Results differ by hardware for sure, but assuming same hardware acceleration status they should paint a similar picture? I'm asking for both this matter (deprecating and later removing none mode), and maybe including the results (no exact numbers, but magnitudes) in the init -e docs (i.e. follow-up to #9103).

My doubts about the decision to keep none primarily comes from the feedback in #7600 clearly focusing (basically entirely) on the overhead of encryption and/or the fear of losing the key and thus access to the backup. People might have been aware of authenticated (resp. authenticated-blake2) and its implications, but the feedback unfortunately doesn't show that and no other reasoning was given (at least on GitHub). A contributing factor might have been that it's not very easy to benchmark different modes. To do so one must create repos with different modes manually and then compare them manually - the latter being especially hard due to the human readable text output (nothing a sed call can't solve, but still).

In the end this is a question of future support, not todays. Borg 2 won't be released tomorrow. Support of Borg 1.4 (and thus none) won't end the day after the release of Borg 2 (I guess?). With every year passing more and more hardware has both AES and SHA256 hardware acceleration (in #7600 a RasPi 4 was mentioned - later that same year the RasPi 5 was released (meaning it's already two years old) which comes with both AES and SHA256 hardware acceleration). Honestly, I was kinda surprised when I did the research for #9103 to include the generations when Intel/AMD/ARM added support… So, this gets less a problem every year - and users with such old hardware that neither authenticated nor authenticated-blake2 are an option could simply keep using Borg 1.4.

What are your thoughts on this? I feel like that by better explaining authenticated (I'm still thinking about more improvements for the init -e docs in this regard) and maybe simplifying benchmark (I could create a separate issue with a few suggestions, but since it provides no direct benefit for users it's rather low priority I guess) to allow users to test for themselves could swing opinions. The question is whether you even consider all this hassle worth the benefits code-wise (you said in #7600 that removing none would allow for simplifying Borg's code, how much is something I simply can't assess). WDYT? Is this worth proceeding (and maybe even taking another survey when you consider Borg 2 to be close enough to a final release) or shall we rather close this and stick with the previous decision to keep none (probably) permanently?

PhrozenByte avatar Nov 03 '25 21:11 PhrozenByte

Yes, i think it is reasonable to reconsider this.

Did you see there is now also borg benchmark cpu?
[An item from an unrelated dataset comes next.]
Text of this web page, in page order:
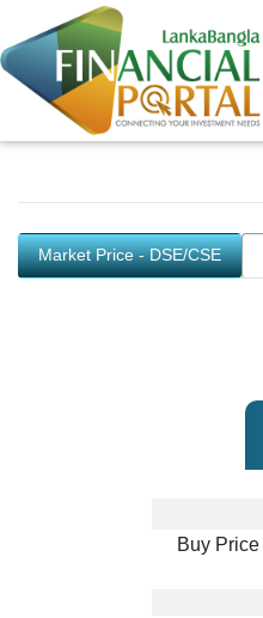
Market Price - DSE/CSE
Buy Price

It's a more synthetic benchmark only for the misc. algorithms, but it shows how fast most of them are (only exception: high compression modes).
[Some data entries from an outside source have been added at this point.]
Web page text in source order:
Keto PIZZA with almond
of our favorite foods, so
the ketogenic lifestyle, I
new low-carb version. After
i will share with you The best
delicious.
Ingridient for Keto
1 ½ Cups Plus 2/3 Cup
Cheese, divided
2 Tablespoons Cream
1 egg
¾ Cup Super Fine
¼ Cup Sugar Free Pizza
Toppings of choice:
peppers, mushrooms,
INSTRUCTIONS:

How much code could be simplified/removed is something I have to investigate myself. It's likely not much, but rather "special" or "weird" cases, docs, ...

ThomasWaldmann avatar Nov 04 '25 22:11 ThomasWaldmann

Did you see there is now also borg benchmark cpu? It's a more synthetic benchmark only for the misc. algorithms, but it shows how fast most of them are (only exception: high compression modes).
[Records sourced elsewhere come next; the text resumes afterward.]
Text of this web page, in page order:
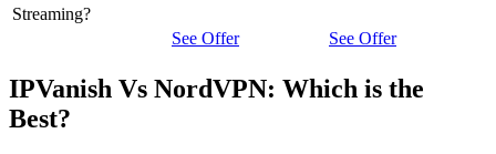
Streaming?
See Offer
See Offer
IPVanish Vs NordVPN: Which is the
Best?
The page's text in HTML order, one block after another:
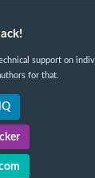
support on
for that.

I knew that benchmark cpu was added with Borg 2, but didn't use it because I was testing with Borg 1.4. I did so because the idea originated from #9103 addressing Borg 1.4, but for our question here we must indeed test with Borg 2.0 instead. So, I just did that, also including the new algorithms, and the results paint an even more consistent picture. Here are my full results: borg_bench.ods

  • Initial create with authenticated-blake2 is "just" ~4% faster (average of C-*-*) than with none, but subsequent creates are now ~6% faster (average of U-*-*), too. extract is still ~22% faster (average of E-*-*).
  • create with repokey-blake2-aes-ocb shows the same speed for the initial run (average of C-*-*), but is ~6% faster for later runs (average of U-*-*). extract is just ~2.5% faster though (average of E-*-*).
  • Initial create with repokey-blake2-chacha20-poly1305 is ~1.5% slower (average of C-*-*) than with none, but subsequent creates are ~7% faster (average of U-*-*), too. extract is ~4% slower (average of E-*-*).
  • repokey-chacha20-poly1305 is very similar to repokey-aes-ocb performance-wise, and so is repokey-blake2-chacha20-poly1305 to repokey-blake2-aes-ocb; so, performance shouldn't be the deciding factor here, but security.
  • delete is ~62% slower than with none (no matter the other mode; average of D-*-*), but still, should be limited by I/O in practice and thus should show next to no difference

So, at least from my tests, authenticated-blake2 is basically always faster than none, with the only exception being create with all-zero files. I'd say all-zero files are only really a thing for big files (like disk images), aren't they? Because big all-zero files are the exception to the exception with basically the same performance as with none

repokey-blake2-aes-ocb is faster than none on average, too, with the same exception as above, but additionally a weakness with small random files - assuming AES hardware acceleration is available. The fear of loosing the key (even with repokey and an empty passphrase due to possible corruption) is still a valid concern, though.

An open question is whether my test hardware is the rule, or the exception here. I'll open another issue in the next couple of days with a few suggestion on how to simplify the usage of benchmark crud to compare different encryption algorithms.

The results of borg benchmark cpu are very interesting from a technical standpoint (e.g., blake2 is ~32% faster than sha256 on my test hardware), but don't really help me with choosing the right encryption method to be honest. Here are my results: borg_bench_cpu.txt

PhrozenByte avatar Nov 05 '25 19:11 PhrozenByte

I just opened a bunch of suggestions related to benchmark, see #9165, #9166, and #9167. I intentionally created separate issues instead of a single big one, because I felt like that they don't necessarily require each other and can be decided upon and implemented separately.

PhrozenByte avatar Nov 10 '25 14:11 PhrozenByte